Energy harvesting wireless sensors and networked timing synchronization for aircraft structural health monitoring

Energy harvesting, combined with wireless sensors, could greatly improve our ability to monitor and maintain critical structures. This paper reports on the development of an integrated structural health monitoring and reporting (SHMR) system for use on Navy aircraft. Our goal was to develop and test a versatile, fully programmable SHMR system, designed to synchronize and record data from a range of wireless and hard wired sensor networks. Wireless sensors included strain gauges, accelerometers, and thermocouples. Hard-wired sensors included gyroscopes, accelerometers, and magnetometers. Data from an embedded Global Positioning System (GPS) provided position, velocity, and precise timing information.
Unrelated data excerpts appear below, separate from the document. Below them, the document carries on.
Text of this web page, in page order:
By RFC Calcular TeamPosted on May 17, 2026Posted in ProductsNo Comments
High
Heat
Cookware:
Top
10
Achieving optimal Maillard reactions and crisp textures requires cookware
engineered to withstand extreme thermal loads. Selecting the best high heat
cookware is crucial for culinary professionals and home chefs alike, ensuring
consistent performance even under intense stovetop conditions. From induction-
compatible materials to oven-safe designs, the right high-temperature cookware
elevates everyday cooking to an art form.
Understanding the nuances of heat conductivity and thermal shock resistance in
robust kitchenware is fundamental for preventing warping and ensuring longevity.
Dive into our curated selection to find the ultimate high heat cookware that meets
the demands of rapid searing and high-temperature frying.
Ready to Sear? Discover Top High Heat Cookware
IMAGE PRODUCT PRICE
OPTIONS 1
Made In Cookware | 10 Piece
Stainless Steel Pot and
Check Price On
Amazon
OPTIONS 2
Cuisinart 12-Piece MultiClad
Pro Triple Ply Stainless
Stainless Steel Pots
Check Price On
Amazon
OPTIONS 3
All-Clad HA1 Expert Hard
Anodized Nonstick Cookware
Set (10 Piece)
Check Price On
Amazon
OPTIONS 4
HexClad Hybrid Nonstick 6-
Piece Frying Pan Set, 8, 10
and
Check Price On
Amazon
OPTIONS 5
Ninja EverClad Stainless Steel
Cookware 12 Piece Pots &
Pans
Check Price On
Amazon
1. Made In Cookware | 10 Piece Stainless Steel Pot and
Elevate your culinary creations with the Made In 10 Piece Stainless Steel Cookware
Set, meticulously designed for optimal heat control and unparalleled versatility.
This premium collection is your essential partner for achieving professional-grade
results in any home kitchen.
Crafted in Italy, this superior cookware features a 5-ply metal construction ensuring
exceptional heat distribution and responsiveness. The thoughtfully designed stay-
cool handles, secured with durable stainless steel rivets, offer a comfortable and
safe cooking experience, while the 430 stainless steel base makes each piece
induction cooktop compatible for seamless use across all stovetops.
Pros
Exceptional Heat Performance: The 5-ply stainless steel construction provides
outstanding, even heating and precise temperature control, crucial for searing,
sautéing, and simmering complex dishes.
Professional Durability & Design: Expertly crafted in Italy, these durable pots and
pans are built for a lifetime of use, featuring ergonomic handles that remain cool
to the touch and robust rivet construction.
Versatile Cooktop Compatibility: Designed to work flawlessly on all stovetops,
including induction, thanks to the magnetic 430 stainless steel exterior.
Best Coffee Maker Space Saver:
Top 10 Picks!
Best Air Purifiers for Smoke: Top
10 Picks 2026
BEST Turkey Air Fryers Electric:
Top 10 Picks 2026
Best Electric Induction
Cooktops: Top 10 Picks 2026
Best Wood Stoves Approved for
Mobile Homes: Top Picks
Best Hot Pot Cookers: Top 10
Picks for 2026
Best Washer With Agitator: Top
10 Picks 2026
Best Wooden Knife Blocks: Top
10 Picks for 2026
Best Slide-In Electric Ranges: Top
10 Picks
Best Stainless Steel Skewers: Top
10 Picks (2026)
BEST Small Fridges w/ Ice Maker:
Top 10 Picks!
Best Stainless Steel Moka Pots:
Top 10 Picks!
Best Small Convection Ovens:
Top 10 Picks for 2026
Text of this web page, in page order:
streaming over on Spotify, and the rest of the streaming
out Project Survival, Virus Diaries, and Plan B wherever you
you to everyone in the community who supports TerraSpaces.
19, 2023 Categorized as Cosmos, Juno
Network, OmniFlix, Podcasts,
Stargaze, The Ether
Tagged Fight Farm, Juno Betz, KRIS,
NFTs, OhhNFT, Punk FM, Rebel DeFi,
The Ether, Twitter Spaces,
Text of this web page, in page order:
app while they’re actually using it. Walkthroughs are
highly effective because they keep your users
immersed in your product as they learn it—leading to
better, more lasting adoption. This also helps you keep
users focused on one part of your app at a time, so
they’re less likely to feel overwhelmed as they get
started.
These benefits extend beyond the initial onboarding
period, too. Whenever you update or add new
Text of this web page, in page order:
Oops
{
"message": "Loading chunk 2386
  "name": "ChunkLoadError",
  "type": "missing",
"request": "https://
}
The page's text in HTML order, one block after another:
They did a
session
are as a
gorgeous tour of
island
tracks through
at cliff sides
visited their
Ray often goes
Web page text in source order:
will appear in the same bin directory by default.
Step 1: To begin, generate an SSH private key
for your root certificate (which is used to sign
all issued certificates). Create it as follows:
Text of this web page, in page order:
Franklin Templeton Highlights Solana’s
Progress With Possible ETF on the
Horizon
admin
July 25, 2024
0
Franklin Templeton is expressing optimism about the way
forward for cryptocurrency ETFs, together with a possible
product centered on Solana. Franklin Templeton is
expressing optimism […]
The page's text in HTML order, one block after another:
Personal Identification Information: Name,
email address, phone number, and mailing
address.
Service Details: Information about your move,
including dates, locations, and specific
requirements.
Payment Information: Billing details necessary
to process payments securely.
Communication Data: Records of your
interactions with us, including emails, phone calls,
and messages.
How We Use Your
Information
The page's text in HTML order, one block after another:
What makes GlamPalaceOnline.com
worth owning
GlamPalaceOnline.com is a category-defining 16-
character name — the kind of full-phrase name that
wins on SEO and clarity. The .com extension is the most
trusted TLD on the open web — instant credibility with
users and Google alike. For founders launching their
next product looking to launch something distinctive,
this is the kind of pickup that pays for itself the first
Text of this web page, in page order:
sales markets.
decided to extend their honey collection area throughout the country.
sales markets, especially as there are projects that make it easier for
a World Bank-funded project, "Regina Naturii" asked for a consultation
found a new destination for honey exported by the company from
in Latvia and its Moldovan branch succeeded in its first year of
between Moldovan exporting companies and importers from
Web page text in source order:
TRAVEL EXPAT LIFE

Frequency Agile Wireless Sensor Networks

Our goal was to demonstrate a wireless communications system capable of simultaneous, high speed data communications from a variety of sensors. We have previously reported on the design and application of 2 KHz data logging transceiver nodes, however, only one node may stream data at a time, since all nodes on the network use the same communications frequency. To overcome these limitations, second generation data logging transceivers were developed with software programmable radio frequency (RF) communications. Each node contains on-board memory (2 Mbytes), sensor excitation, instrumentation amplifiers with programmable gains & offsets, multiplexer, 16 bit A/D converter, microcontroller, and frequency agile, bi-directional, frequency shift keyed (FSK) RF serial data link. These systems are capable of continuous data transmission from 26 distinct nodes (902-928 MHz band, 75 kbaud). The system was demonstrated in a compelling structural monitoring application. The National Parks Service requested a means for continual monitoring and recording of sensor data from the Liberty Bell during a move to a new location (Philadelphia, October 2003). Three distinct, frequency agile, wireless sensing nodes were used to detect visible crack shear/opening micromotions, triaxial accelerations, and hairline crack tip strains. The wireless sensors proved to be useful in protecting the Liberty Bell.